I have been trying to reconcile two trends I'm seeing.  First, large companies are acquiring venture-backed startups to accelerate their innovation efforts.  Even as the R&D budgets and associated efforts of large corporations are increasing, they have not been keeping up with the accelerating pace of technology and business model innovation.  These acquisitions fall in two categories.  First, acquisitions as a means of jump-starting corporate innovation efforts and getting corporations into the “innovation flow.”  Good examples of such venture-backed company acquisitions include Avis’ acquisition of Zipcar, Walmart’s acquisition of Kosmix and of Small Society, Wellpoint’s acquisition of Resolution Health, and Home Depot’s recent acquisition of Black Locus.  These acquisitions are less about the technology being acquired and more about the innovations the startup employees will be able to create once they are part of the acquiring company.  Second, acquisitions as a means of staying in the forefront of innovation.  Companies in this category are acquire frequently in order to enter a new sector or grow a sector they are already working on.   Good examples include VMWare’s acquisition of Nicira, and Facebook’s acquisition of Instagram.  Finally, a growing number of corporations from American Express to P&G, from BMW to GE, and Walmart to Best Buy establishing operations in innovation centers, such as the Silicon Valley, in order to tap into the startup and innovation flow. 

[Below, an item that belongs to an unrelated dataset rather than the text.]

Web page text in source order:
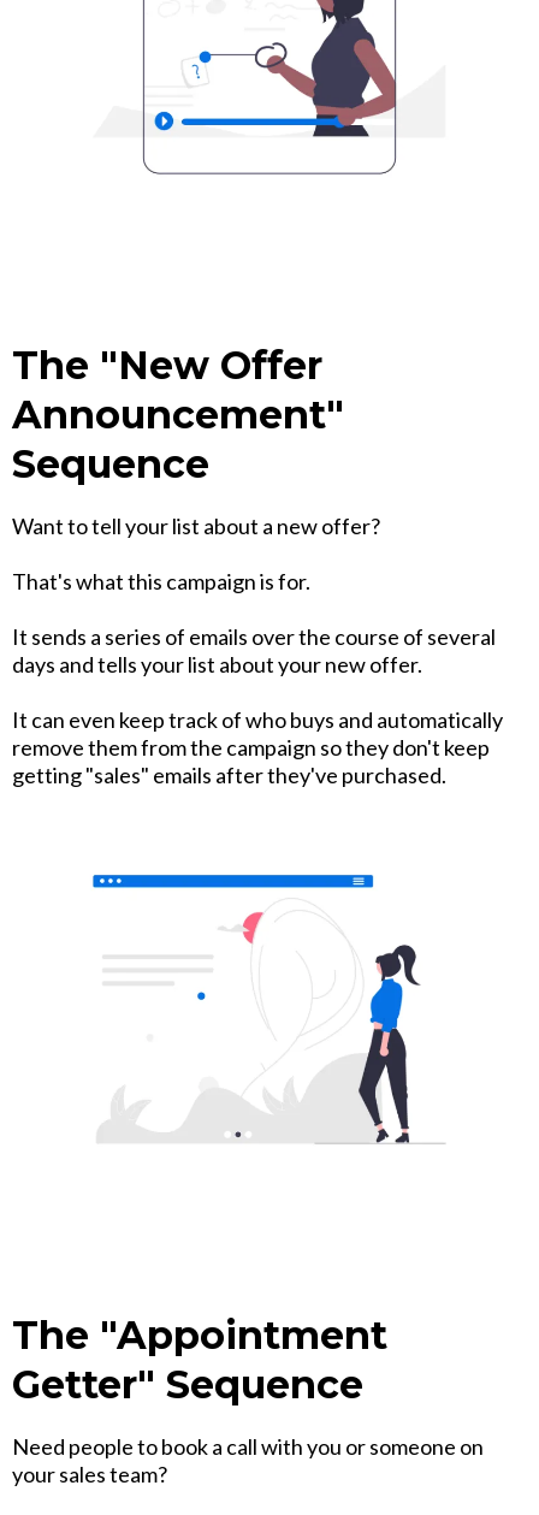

Second, while the number of seed-stage companies is increasing dramatically because their founders see opportunities for a quick exit based on the first observation, the number of companies that can receive expansion rounds and make viable acquisition candidates remains small.  This is because

  1. Many of the seed-stage startups that number in the thousands and are funded primarily by non-institutional investors, i.e., entrepreneurs themselves, angels, super-angels, friends and families, are not innovating, don’t have no product roadmap, hypotheses of viable business models, or even ideas of how to acquire and retain customers. 
  2. The number of management teams that can be backed by institutional VCs for scale, give the “escape velocity” and make it a viable candidate for an exit that provides high returns to a venture investor has remained small.  As shown below, the number of companies that receive additional rounds of funding by institutional investors has remained largely unchanged in the past 2-3 years.  Figure 1
  3. The number of institutional VCs who can fund and materially help these early stage companies is getting smaller.  Fewer of these institutional venture firms are able to raise new pools of capital particularly capital that can be used for earlier stage investments.  The Limited Partners (LPs) that provide the capital to the venture firms want to take on less risk with the capital they provide and they want returns faster. The thinking is that investing in later stage companies shortens the time to liquidity while reducing the risk of the investment.  Because of the overall venture industry’s returns have been low over the past 10-12 years, the allocations LPs are making to venture funds have decreased and are now about 25% of their peak in 2000.  LPs want to invest in only a few venture funds that they consider as having the right deal flow of early stage companies that have higher probability for meaningful exits.  So we are moving from an industry with a broad investor base to an industry of specialists (SaaS specialists, biotech specialists, consumer internet specialists, etc.).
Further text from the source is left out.